BEGIN
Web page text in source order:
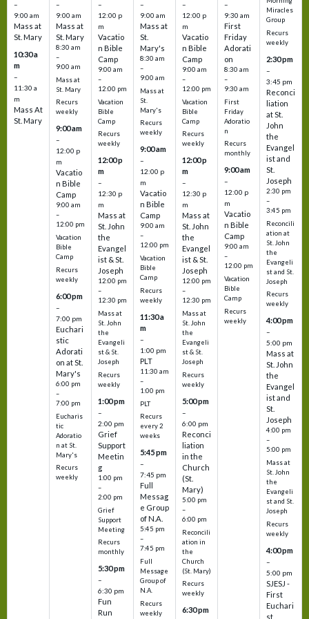
–
9:00 am
Mass at
St. Mary
10:30 a
m
–
11:30 a
m
Mass At
St. Mary
–
9:00 am
Mass at
St. Mary
8:30 am
–
9:00 am
Mass at
St. Mary
Recurs
weekly
9:00 am
–
12:00 p
m
Vacatio
n Bible
Camp
9:00 am
–
12:00 pm
Vacation
Bible
Camp
Recurs
weekly
6:00 pm
–
7:00 pm
Euchari
stic
Adorati
on at St.
Mary's
6:00 pm
–
7:00 pm
Eucharis
tic
Adoratio
n at St.
Mary's
Recurs
weekly
–
12:00 p
m
Vacatio
n Bible
Camp
9:00 am
–
12:00 pm
Vacation
Bible
Camp
Recurs
weekly
12:00 p
m
–
12:30 p
m
Mass at
St. John
the
Evangel
ist & St.
Joseph
12:00 pm
–
12:30 pm
Mass at
St. John
the
Evangeli
st & St.
Joseph
Recurs
weekly
1:00 pm
–
2:00 pm
Grief
Support
Meetin
g
1:00 pm
–
2:00 pm
Grief
Support
Meeting
Recurs
monthly
5:30 pm
–
6:30 pm
Fun
Run
–
9:00 am
Mass at
St.
Mary's
8:30 am
–
9:00 am
Mass at
St.
Mary's
Recurs
weekly
9:00 am
–
12:00 p
m
Vacatio
n Bible
Camp
9:00 am
–
12:00 pm
Vacation
Bible
Camp
Recurs
weekly
11:30 a
m
–
1:00 pm
PLT
11:30 am
–
1:00 pm
PLT
Recurs
every 2
weeks
5:45 pm
–
7:45 pm
Full
Messag
e Group
of N.A.
5:45 pm
–
7:45 pm
Full
Message
Group of
N.A.
Recurs
weekly
–
12:00 p
m
Vacatio
n Bible
Camp
9:00 am
–
12:00 pm
Vacation
Bible
Camp
Recurs
weekly
12:00 p
m
–
12:30 p
m
Mass at
St. John
the
Evangel
ist & St.
Joseph
12:00 pm
–
12:30 pm
Mass at
St. John
the
Evangeli
st & St.
Joseph
Recurs
weekly
5:00 pm
–
6:00 pm
Reconci
liation
in the
Church
(St.
Mary)
5:00 pm
–
6:00 pm
Reconcili
ation in
the
Church
(St. Mary)
Recurs
weekly
6:30 pm
–
9:30 am
First
Friday
Adorati
on
8:30 am
–
9:30 am
First
Friday
Adoratio
n
Recurs
monthly
9:00 am
–
12:00 p
m
Vacatio
n Bible
Camp
9:00 am
–
12:00 pm
Vacation
Bible
Camp
Recurs
weekly
Miracles
Group
Recurs
weekly
2:30 pm
–
3:45 pm
Reconci
liation
at St.
John
the
Evangel
ist and
St.
Joseph
2:30 pm
–
3:45 pm
Reconcili
ation at
St. John
the
Evangeli
st and St.
Joseph
Recurs
weekly
4:00 pm
–
5:00 pm
Mass at
St. John
the
Evangel
ist and
St.
Joseph
4:00 pm
–
5:00 pm
Mass at
St. John
the
Evangeli
st and St.
Joseph
Recurs
weekly
4:00 pm
–
5:00 pm
SJESJ -
First
Euchari
st
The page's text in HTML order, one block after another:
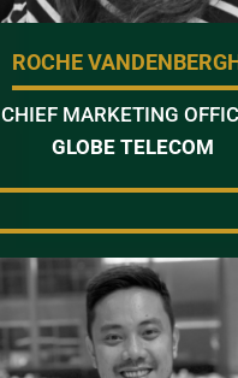
ROCHE
CHIEF MARKETING
GLOBE TELECOM
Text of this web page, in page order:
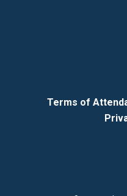
Terms of
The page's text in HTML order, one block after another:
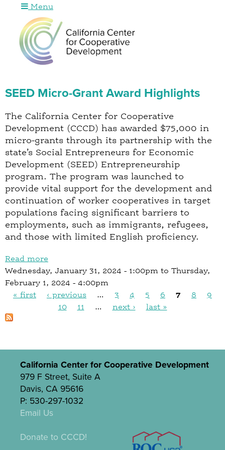
SEED Micro-Grant Award Highlights
The California Center for Cooperative
Development (CCCD) has awarded $75,000 in
micro-grants through its partnership with the
state’s Social Entrepreneurs for Economic
Development (SEED) Entrepreneurship
program. The program was launched to
provide vital support for the development and
continuation of worker cooperatives in target
populations facing significant barriers to
employments, such as immigrants, refugees,
and those with limited English proficiency.
Read more
b
o
u
M
i
c
r
o
G
Wednesday, January 31, 2024 - 1:00pm to Thursday,
February 1, 2024 - 4:00pm
a
e
« first ‹ previous … 3 4 5 6 7 8
9
10
11 … next › last »
Menu
California Center for Cooperative Development
979 F Street, Suite A
Davis, CA 95616
P: 530-297-1032
Email Us
Donate to CCCD!
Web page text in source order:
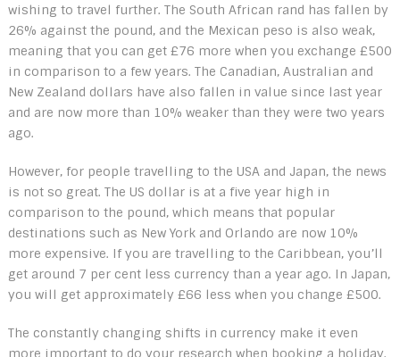
wishing to travel further. The South African rand has fallen by
26% against the pound, and the Mexican peso is also weak,
meaning that you can get £76 more when you exchange £500
in comparison to a few years. The Canadian, Australian and
New Zealand dollars have also fallen in value since last year
and are now more than 10% weaker than they were two years
ago.
However, for people travelling to the USA and Japan, the news
is not so great. The US dollar is at a five year high in
comparison to the pound, which means that popular
destinations such as New York and Orlando are now 10%
more expensive. If you are travelling to the Caribbean, you’ll
get around 7 per cent less currency than a year ago. In Japan,
you will get approximately £66 less when you change £500.
The constantly changing shifts in currency make it even
more important to do your research when booking a holiday.
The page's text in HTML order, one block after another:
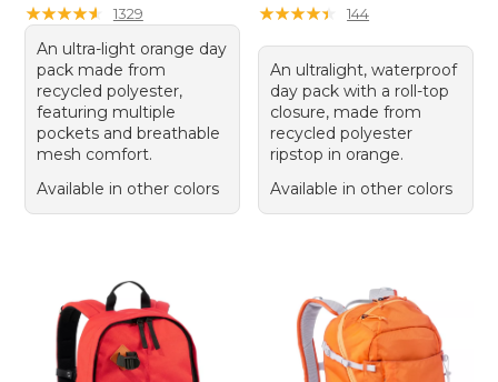
★★★★★
★★★★★ 1329
An ultra-light orange day
pack made from
recycled polyester,
featuring multiple
pockets and breathable
mesh comfort.
Available in other colors
★★★★★
★★★★★ 144
An ultralight, waterproof
day pack with a roll-top
closure, made from
recycled polyester
ripstop in orange.
Available in other colors
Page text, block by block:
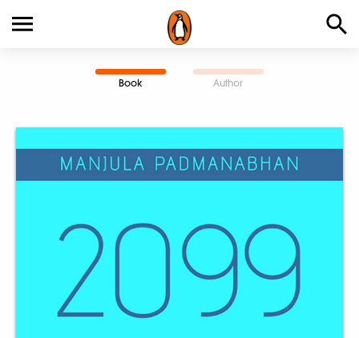
Book Author
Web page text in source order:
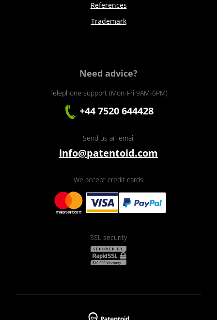
References
Trademark
Need advice?
Telephone support (Mon-Fri 9AM-6PM)
+44 7520 644428
Send us an email
info@patentoid.com
We accept credit cards
SSL security
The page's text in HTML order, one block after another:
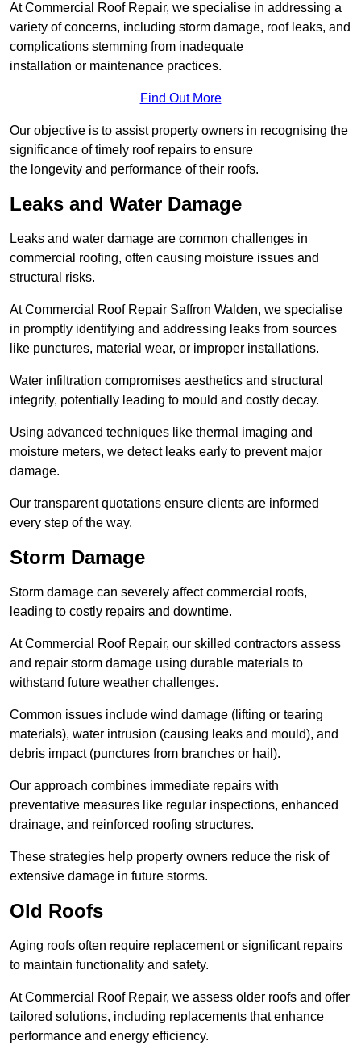
At Commercial Roof Repair, we specialise in addressing a
variety of concerns, including storm damage, roof leaks, and
complications stemming from inadequate
installation or maintenance practices.
Find Out More
Our objective is to assist property owners in recognising the
significance of timely roof repairs to ensure
the longevity and performance of their roofs.
Leaks and Water Damage
Leaks and water damage are common challenges in
commercial roofing, often causing moisture issues and
structural risks.
At Commercial Roof Repair Saffron Walden, we specialise
in promptly identifying and addressing leaks from sources
like punctures, material wear, or improper installations.
Water infiltration compromises aesthetics and structural
integrity, potentially leading to mould and costly decay.
Using advanced techniques like thermal imaging and
moisture meters, we detect leaks early to prevent major
damage.
Our transparent quotations ensure clients are informed
every step of the way.
Storm Damage
Storm damage can severely affect commercial roofs,
leading to costly repairs and downtime.
At Commercial Roof Repair, our skilled contractors assess
and repair storm damage using durable materials to
withstand future weather challenges.
Common issues include wind damage (lifting or tearing
materials), water intrusion (causing leaks and mould), and
debris impact (punctures from branches or hail).
Our approach combines immediate repairs with
preventative measures like regular inspections, enhanced
drainage, and reinforced roofing structures.
These strategies help property owners reduce the risk of
extensive damage in future storms.
Old Roofs
Aging roofs often require replacement or significant repairs
to maintain functionality and safety.
At Commercial Roof Repair, we assess older roofs and offer
tailored solutions, including replacements that enhance
performance and energy efficiency.
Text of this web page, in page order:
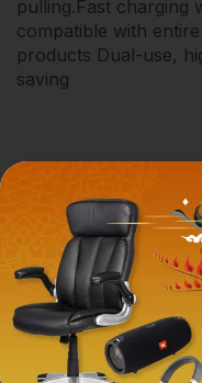
pulling.Fast charging
compatible with
products Dual-use,
saving
SALE!
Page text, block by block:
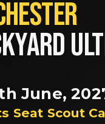
June,
Seat Scout
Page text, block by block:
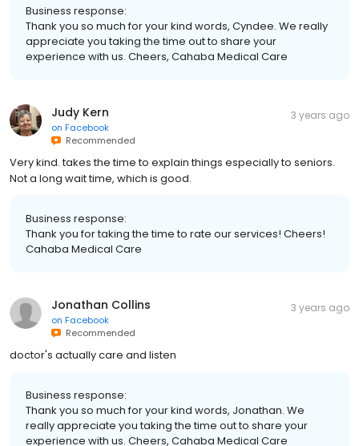
Business response:
Thank you so much for your kind words, Cyndee. We really
appreciate you taking the time out to share your
experience with us. Cheers, Cahaba Medical Care
Judy Kern
on Facebook
Recommended
3 years ago
Very kind. takes the time to explain things especially to seniors.
Not a long wait time, which is good.
Business response:
Thank you for taking the time to rate our services! Cheers!
Cahaba Medical Care
Jonathan Collins
on Facebook
Recommended
3 years ago
doctor's actually care and listen
Business response:
Thank you so much for your kind words, Jonathan. We
really appreciate you taking the time out to share your
experience with us. Cheers, Cahaba Medical Care
END
**What the task requires**
Extract from the material above the stretch running from the line containing "We accept credit cards" through the line containing "pulling.Fast charging". Keep the text exact and the pictures out.

**Answer for the task**
We accept credit cards
SSL security
The page's text in HTML order, one block after another:
At Commercial Roof Repair, we specialise in addressing a
variety of concerns, including storm damage, roof leaks, and
complications stemming from inadequate
installation or maintenance practices.
Find Out More
Our objective is to assist property owners in recognising the
significance of timely roof repairs to ensure
the longevity and performance of their roofs.
Leaks and Water Damage
Leaks and water damage are common challenges in
commercial roofing, often causing moisture issues and
structural risks.
At Commercial Roof Repair Saffron Walden, we specialise
in promptly identifying and addressing leaks from sources
like punctures, material wear, or improper installations.
Water infiltration compromises aesthetics and structural
integrity, potentially leading to mould and costly decay.
Using advanced techniques like thermal imaging and
moisture meters, we detect leaks early to prevent major
damage.
Our transparent quotations ensure clients are informed
every step of the way.
Storm Damage
Storm damage can severely affect commercial roofs,
leading to costly repairs and downtime.
At Commercial Roof Repair, our skilled contractors assess
and repair storm damage using durable materials to
withstand future weather challenges.
Common issues include wind damage (lifting or tearing
materials), water intrusion (causing leaks and mould), and
debris impact (punctures from branches or hail).
Our approach combines immediate repairs with
preventative measures like regular inspections, enhanced
drainage, and reinforced roofing structures.
These strategies help property owners reduce the risk of
extensive damage in future storms.
Old Roofs
Aging roofs often require replacement or significant repairs
to maintain functionality and safety.
At Commercial Roof Repair, we assess older roofs and offer
tailored solutions, including replacements that enhance
performance and energy efficiency.
Text of this web page, in page order:
pulling.Fast charging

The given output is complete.